The abbey was founded in 1293 by Bernhard of Prambach, Bishop of Passau, as a Cistercian monastery. It was settled in 1295 by monks from Wilhering Abbey, its mother house, and was of the filiation of Morimond Abbey. It suffered a considerable decline, both spiritual and financial, in the period of the Protestant Reformation, and for a time passed into private ownership. From 1618 onwards the intervention and support of Wilhering Abbey gradually restored it.

On Easter Sunday 1699, a disastrous fire plunged the abbey once again into financial difficulties and from 1720 its management was in the hands of administrators. In 1746, Leopold Reichl, the last and greatest of Engelszell's abbots of the Common Observance, was appointed, and soon rebuilt its finances.
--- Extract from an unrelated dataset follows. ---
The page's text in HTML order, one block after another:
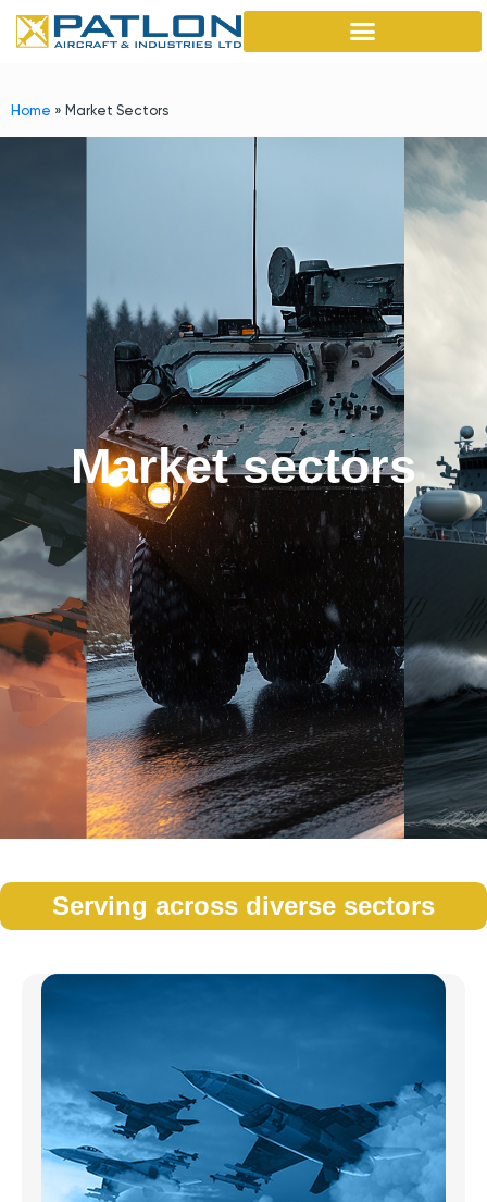
Home » Market Sectors
Market sectors
Serving across diverse sectors

Between 1754 and 1764, Leopold rebuilt the present-day abbey church.

In 1786, Engelszell was dissolved by Emperor Joseph II and the buildings were subsequently put to several secular uses, including as a factory and as a residence.

Trappists
In 1925, Engelszell was occupied and re-founded as a Trappist monastery by refugee German monks expelled after World War I from Oelenberg Abbey in Alsace. These monks had found temporary shelter in Banz Abbey but were looking for a permanent home. Initially established as a priory, in 1931 it was elevated to the rank of an abbey, and the former prior, Gregorius Eisvogel, appointed abbot, in which office he was dedicated by Johannes Maria Gföllner, Bishop of Linz, at a ceremony in Wilhering Abbey.

On 2 December 1939, the abbey was confiscated by the Gestapo and the community, numbering 73, evicted. Four monks were sent to Dachau Concentration Camp, while others were imprisoned elsewhere or drafted into the Wehrmacht. At the end of the war in 1945, only about a third of the previous community returned. They were augmented, however, by the refugee German Trappists expelled from Mariastern Abbey, Banja Luka, Bosnia, under their abbot Bonaventura Diamant.

Since 1995, the abbot has been Marianus Hauseder. As at 2012, the number of monks in the community was 7.

Buildings
Engelszell Abbey church, built between 1754 and 1764, is an impressive church in the Rococo style, with a tower 76 metres high. The interior contains notable works of art works by Bartolomeo Altomonte, Joseph Deutschmann and the stuccoist Johann Georg Üblhör. After structural damage in about 1957 the ceiling of the nave was repainted with a contemporary work by Fritz Fröhlich.

Gallery

Economy

The monastery lives mostly from its agricultural produce. It has become known both for its liqueurs and for its beer. It currently produces 3 beers on its modern 15HL brewhouse. Nivard, a Belgian Pale Ale; Benno, a dopplebock and Gregorius, a Tripelbock made with local honey.

While it was once also known for its cheese, Engelszeller Trappistenkäse, this is no longer produced.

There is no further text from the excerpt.